• **What the task asks**: Exact reproductions of all the entries, please, and no pictures.

• **Available records**:
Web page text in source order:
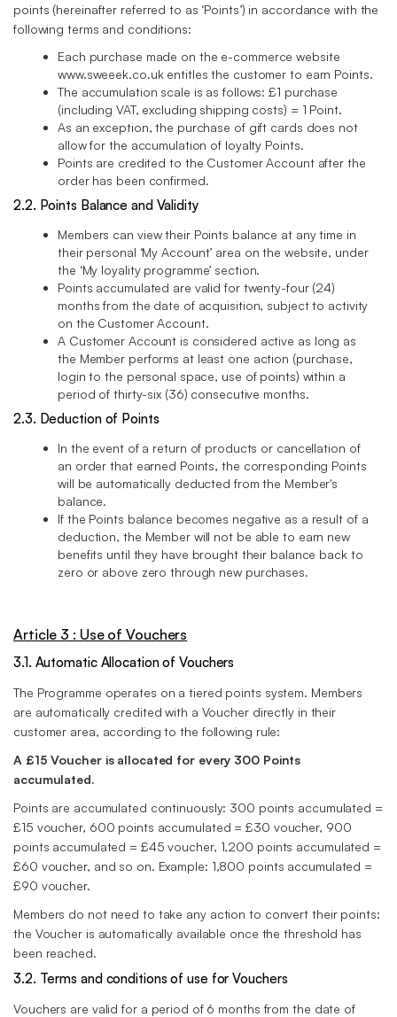
points (hereinafter referred to as ‘Points’) in accordance with the
following terms and conditions:
Each purchase made on the e-commerce website
www.sweeek.co.uk entitles the customer to earn Points.
The accumulation scale is as follows: £1 purchase
(including VAT, excluding shipping costs) = 1 Point.
As an exception, the purchase of gift cards does not
allow for the accumulation of loyalty Points.
Points are credited to the Customer Account after the
order has been confirmed.
2.2. Points Balance and Validity
Members can view their Points balance at any time in
their personal ‘My Account’ area on the website, under
the ‘My loyality programme’ section.
Points accumulated are valid for twenty-four (24)
months from the date of acquisition, subject to activity
on the Customer Account.
A Customer Account is considered active as long as
the Member performs at least one action (purchase,
login to the personal space, use of points) within a
period of thirty-six (36) consecutive months.
2.3. Deduction of Points
In the event of a return of products or cancellation of
an order that earned Points, the corresponding Points
will be automatically deducted from the Member's
balance.
If the Points balance becomes negative as a result of a
deduction, the Member will not be able to earn new
benefits until they have brought their balance back to
zero or above zero through new purchases.
Article 3 : Use of Vouchers
3.1. Automatic Allocation of Vouchers
The Programme operates on a tiered points system. Members
are automatically credited with a Voucher directly in their
customer area, according to the following rule:
A £15 Voucher is allocated for every 300 Points
accumulated.
Points are accumulated continuously: 300 points accumulated =
£15 voucher, 600 points accumulated = £30 voucher, 900
points accumulated = £45 voucher, 1,200 points accumulated =
£60 voucher, and so on. Example: 1,800 points accumulated =
£90 voucher.
Members do not need to take any action to convert their points:
the Voucher is automatically available once the threshold has
been reached.
3.2. Terms and conditions of use for Vouchers
Vouchers are valid for a period of 6 months from the date of
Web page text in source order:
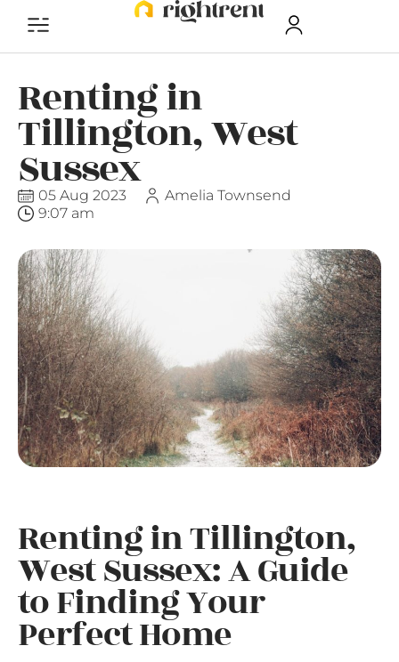
Renting in
Tillington, West
Sussex
05 Aug 2023
Amelia Townsend
9:07 am
Renting in Tillington,
West Sussex: A Guide
to Finding Your
Perfect Home
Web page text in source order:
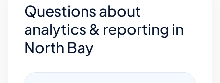
Questions about
analytics & reporting in
North Bay
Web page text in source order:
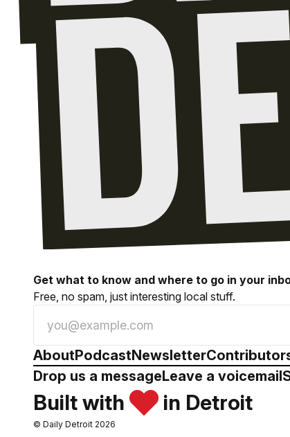
Get what to know and where to go in your
Free, no spam, just interesting local stuff.
AboutPodcastNewsletter
Drop us a messageLeave a voicemail
Built with in Detroit
© Daily Detroit 2026
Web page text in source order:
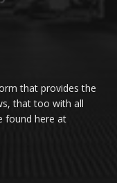
that provides the
that too with all
found here at
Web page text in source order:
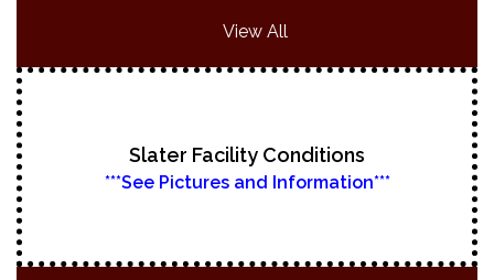
View All
Slater Facility Conditions
***See Pictures and Information***

• **Solution to this task**:
Web page text in source order:
points (hereinafter referred to as ‘Points’) in accordance with the
following terms and conditions:
Each purchase made on the e-commerce website
www.sweeek.co.uk entitles the customer to earn Points.
The accumulation scale is as follows: £1 purchase
(including VAT, excluding shipping costs) = 1 Point.
As an exception, the purchase of gift cards does not
allow for the accumulation of loyalty Points.
Points are credited to the Customer Account after the
order has been confirmed.
2.2. Points Balance and Validity
Members can view their Points balance at any time in
their personal ‘My Account’ area on the website, under
the ‘My loyality programme’ section.
Points accumulated are valid for twenty-four (24)
months from the date of acquisition, subject to activity
on the Customer Account.
A Customer Account is considered active as long as
the Member performs at least one action (purchase,
login to the personal space, use of points) within a
period of thirty-six (36) consecutive months.
2.3. Deduction of Points
In the event of a return of products or cancellation of
an order that earned Points, the corresponding Points
will be automatically deducted from the Member's
balance.
If the Points balance becomes negative as a result of a
deduction, the Member will not be able to earn new
benefits until they have brought their balance back to
zero or above zero through new purchases.
Article 3 : Use of Vouchers
3.1. Automatic Allocation of Vouchers
The Programme operates on a tiered points system. Members
are automatically credited with a Voucher directly in their
customer area, according to the following rule:
A £15 Voucher is allocated for every 300 Points
accumulated.
Points are accumulated continuously: 300 points accumulated =
£15 voucher, 600 points accumulated = £30 voucher, 900
points accumulated = £45 voucher, 1,200 points accumulated =
£60 voucher, and so on. Example: 1,800 points accumulated =
£90 voucher.
Members do not need to take any action to convert their points:
the Voucher is automatically available once the threshold has
been reached.
3.2. Terms and conditions of use for Vouchers
Vouchers are valid for a period of 6 months from the date of
Web page text in source order:
Renting in
Tillington, West
Sussex
05 Aug 2023
Amelia Townsend
9:07 am
Renting in Tillington,
West Sussex: A Guide
to Finding Your
Perfect Home
Web page text in source order:
Questions about
analytics & reporting in
North Bay
Web page text in source order:
Get what to know and where to go in your
Free, no spam, just interesting local stuff.
AboutPodcastNewsletter
Drop us a messageLeave a voicemail
Built with in Detroit
© Daily Detroit 2026
Web page text in source order:
that provides the
that too with all
found here at
Web page text in source order:
View All
Slater Facility Conditions
***See Pictures and Information***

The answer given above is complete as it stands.